- [About this task]
Among the entries below, which lines run from the line with "Give the box" through the line with "Hence, in this"? Retype those, both ends included, exactly and without pictures.

[Stored items]
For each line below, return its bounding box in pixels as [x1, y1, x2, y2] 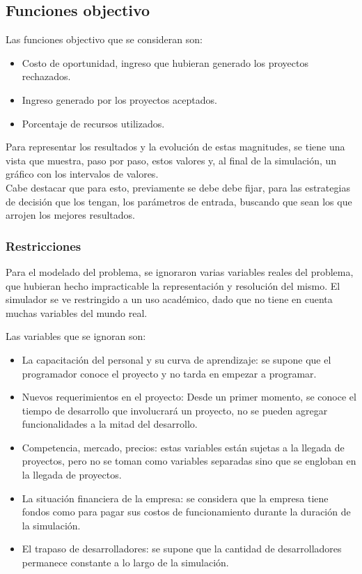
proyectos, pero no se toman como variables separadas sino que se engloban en [22, 453, 356, 468]
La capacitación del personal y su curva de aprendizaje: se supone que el [22, 352, 331, 366]
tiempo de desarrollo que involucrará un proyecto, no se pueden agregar [22, 403, 328, 417]
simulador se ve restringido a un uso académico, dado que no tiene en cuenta [6, 292, 333, 307]
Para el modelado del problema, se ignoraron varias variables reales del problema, [6, 264, 354, 279]
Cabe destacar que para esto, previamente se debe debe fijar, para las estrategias [6, 180, 350, 194]
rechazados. [22, 69, 71, 84]
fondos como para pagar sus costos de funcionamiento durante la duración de [22, 504, 351, 519]
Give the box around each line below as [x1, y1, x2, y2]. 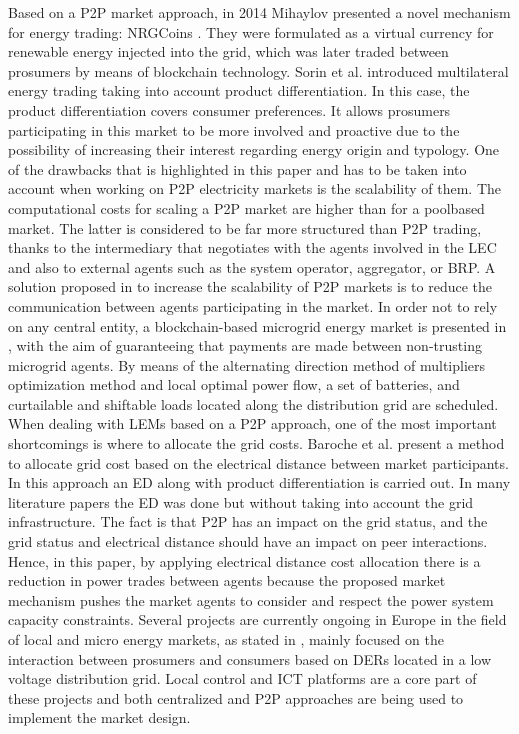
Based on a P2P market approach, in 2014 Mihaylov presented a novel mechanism [8, 2, 511, 22]
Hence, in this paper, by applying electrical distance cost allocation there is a [8, 550, 481, 571]
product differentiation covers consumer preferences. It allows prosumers [8, 99, 451, 120]
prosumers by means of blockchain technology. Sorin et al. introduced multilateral [8, 60, 509, 81]
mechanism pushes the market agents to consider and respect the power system [8, 589, 494, 610]
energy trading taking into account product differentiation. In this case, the [8, 80, 470, 101]
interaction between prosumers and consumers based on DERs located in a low [8, 648, 491, 669]
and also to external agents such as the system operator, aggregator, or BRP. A [8, 256, 496, 277]

- [Exercise answer]
Give the box around each line below as [x1, y1, x2, y2]. 
Based on a P2P market approach, in 2014 Mihaylov presented a novel mechanism [8, 2, 511, 22]
Hence, in this paper, by applying electrical distance cost allocation there is a [8, 550, 481, 571]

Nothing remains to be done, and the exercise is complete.